> **Your goal**
With the records below as your source, retype each line exactly from the top down to the line that contains "INTO CONSIDERATION", and include that line.

> **Source data**

<<<<

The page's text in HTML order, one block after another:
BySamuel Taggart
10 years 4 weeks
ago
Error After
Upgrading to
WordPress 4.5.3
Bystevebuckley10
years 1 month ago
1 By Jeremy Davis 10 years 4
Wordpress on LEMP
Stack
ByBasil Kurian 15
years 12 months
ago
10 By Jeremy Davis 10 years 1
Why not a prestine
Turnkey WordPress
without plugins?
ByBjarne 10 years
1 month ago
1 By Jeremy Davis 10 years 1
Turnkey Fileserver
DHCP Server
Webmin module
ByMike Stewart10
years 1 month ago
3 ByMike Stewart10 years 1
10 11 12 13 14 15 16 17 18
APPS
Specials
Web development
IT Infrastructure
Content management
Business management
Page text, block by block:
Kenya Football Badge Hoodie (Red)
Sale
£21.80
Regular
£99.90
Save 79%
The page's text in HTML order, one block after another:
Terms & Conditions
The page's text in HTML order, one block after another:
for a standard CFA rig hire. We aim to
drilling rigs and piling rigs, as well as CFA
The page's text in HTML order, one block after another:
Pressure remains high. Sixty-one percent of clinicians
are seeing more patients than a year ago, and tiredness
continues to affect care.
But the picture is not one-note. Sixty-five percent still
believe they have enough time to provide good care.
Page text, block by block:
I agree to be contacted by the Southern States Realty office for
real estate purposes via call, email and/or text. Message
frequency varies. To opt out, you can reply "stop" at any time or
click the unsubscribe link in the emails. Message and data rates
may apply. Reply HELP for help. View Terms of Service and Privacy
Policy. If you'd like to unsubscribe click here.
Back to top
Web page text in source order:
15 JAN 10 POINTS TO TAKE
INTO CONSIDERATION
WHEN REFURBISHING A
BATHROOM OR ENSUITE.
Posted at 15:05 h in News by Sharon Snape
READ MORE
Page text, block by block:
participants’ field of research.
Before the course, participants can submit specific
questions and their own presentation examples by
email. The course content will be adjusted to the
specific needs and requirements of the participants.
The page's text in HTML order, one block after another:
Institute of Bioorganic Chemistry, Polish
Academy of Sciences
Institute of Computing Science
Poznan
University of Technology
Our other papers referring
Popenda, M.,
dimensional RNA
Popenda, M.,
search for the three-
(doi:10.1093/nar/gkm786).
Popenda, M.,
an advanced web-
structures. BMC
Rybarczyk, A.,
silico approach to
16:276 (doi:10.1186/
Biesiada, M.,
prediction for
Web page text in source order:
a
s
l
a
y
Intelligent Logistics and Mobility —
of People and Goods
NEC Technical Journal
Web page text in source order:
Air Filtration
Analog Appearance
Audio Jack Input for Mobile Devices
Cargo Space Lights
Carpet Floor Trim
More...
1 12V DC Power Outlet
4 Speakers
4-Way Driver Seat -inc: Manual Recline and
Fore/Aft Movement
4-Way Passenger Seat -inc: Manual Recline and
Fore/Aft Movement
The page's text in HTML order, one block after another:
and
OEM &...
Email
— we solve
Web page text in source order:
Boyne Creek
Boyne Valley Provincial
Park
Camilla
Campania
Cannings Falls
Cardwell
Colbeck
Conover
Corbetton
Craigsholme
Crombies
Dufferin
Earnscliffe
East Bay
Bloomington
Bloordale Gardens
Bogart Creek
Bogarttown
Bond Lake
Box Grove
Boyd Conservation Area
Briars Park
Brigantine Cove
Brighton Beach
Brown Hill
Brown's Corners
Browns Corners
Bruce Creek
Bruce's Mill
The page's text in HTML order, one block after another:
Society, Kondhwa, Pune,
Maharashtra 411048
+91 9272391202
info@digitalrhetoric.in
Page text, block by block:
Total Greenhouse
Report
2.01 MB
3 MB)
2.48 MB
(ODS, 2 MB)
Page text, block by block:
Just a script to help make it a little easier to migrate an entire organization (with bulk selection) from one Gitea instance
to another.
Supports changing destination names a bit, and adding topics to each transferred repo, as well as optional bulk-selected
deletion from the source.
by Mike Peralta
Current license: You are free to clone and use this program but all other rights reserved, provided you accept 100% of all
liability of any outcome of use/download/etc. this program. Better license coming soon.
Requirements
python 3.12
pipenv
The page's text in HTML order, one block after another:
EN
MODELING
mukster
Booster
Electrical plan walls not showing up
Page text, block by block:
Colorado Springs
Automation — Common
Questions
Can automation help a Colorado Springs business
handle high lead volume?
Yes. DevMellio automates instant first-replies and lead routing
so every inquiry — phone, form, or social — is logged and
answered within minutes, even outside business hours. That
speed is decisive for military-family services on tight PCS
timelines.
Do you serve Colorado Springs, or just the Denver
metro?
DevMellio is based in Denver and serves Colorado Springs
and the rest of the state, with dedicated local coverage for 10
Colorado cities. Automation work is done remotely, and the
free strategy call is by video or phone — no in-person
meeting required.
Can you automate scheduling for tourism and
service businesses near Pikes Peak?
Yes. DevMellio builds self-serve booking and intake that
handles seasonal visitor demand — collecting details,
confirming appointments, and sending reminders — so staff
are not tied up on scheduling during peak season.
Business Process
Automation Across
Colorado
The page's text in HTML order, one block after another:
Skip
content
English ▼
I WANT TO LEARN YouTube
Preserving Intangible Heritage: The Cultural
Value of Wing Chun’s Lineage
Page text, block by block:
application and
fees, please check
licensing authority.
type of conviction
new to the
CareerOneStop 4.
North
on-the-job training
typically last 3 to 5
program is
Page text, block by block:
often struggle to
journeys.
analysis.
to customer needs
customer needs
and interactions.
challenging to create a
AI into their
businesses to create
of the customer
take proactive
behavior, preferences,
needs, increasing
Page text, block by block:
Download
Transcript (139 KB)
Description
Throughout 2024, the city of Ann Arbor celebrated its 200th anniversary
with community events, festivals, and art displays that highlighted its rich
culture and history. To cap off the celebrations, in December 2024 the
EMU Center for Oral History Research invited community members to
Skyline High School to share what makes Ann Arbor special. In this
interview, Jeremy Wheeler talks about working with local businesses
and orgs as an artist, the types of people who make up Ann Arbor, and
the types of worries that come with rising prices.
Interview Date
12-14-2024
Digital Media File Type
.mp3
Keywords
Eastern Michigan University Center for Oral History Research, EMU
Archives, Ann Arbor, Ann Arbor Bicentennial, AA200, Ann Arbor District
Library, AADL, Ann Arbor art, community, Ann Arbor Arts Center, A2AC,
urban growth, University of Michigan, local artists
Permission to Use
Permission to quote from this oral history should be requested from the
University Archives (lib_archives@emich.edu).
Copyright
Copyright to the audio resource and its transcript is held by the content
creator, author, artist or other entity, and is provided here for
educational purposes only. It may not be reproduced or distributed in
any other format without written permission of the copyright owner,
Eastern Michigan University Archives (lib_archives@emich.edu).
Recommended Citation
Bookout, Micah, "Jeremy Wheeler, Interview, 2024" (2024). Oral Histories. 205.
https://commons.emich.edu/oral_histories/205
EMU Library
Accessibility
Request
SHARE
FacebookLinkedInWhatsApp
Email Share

>>>>

> **Solution to this exercise**
The page's text in HTML order, one block after another:
BySamuel Taggart
10 years 4 weeks
ago
Error After
Upgrading to
WordPress 4.5.3
Bystevebuckley10
years 1 month ago
1 By Jeremy Davis 10 years 4
Wordpress on LEMP
Stack
ByBasil Kurian 15
years 12 months
ago
10 By Jeremy Davis 10 years 1
Why not a prestine
Turnkey WordPress
without plugins?
ByBjarne 10 years
1 month ago
1 By Jeremy Davis 10 years 1
Turnkey Fileserver
DHCP Server
Webmin module
ByMike Stewart10
years 1 month ago
3 ByMike Stewart10 years 1
10 11 12 13 14 15 16 17 18
APPS
Specials
Web development
IT Infrastructure
Content management
Business management
Page text, block by block:
Kenya Football Badge Hoodie (Red)
Sale
£21.80
Regular
£99.90
Save 79%
The page's text in HTML order, one block after another:
Terms & Conditions
The page's text in HTML order, one block after another:
for a standard CFA rig hire. We aim to
drilling rigs and piling rigs, as well as CFA
The page's text in HTML order, one block after another:
Pressure remains high. Sixty-one percent of clinicians
are seeing more patients than a year ago, and tiredness
continues to affect care.
But the picture is not one-note. Sixty-five percent still
believe they have enough time to provide good care.
Page text, block by block:
I agree to be contacted by the Southern States Realty office for
real estate purposes via call, email and/or text. Message
frequency varies. To opt out, you can reply "stop" at any time or
click the unsubscribe link in the emails. Message and data rates
may apply. Reply HELP for help. View Terms of Service and Privacy
Policy. If you'd like to unsubscribe click here.
Back to top
Web page text in source order:
15 JAN 10 POINTS TO TAKE
INTO CONSIDERATION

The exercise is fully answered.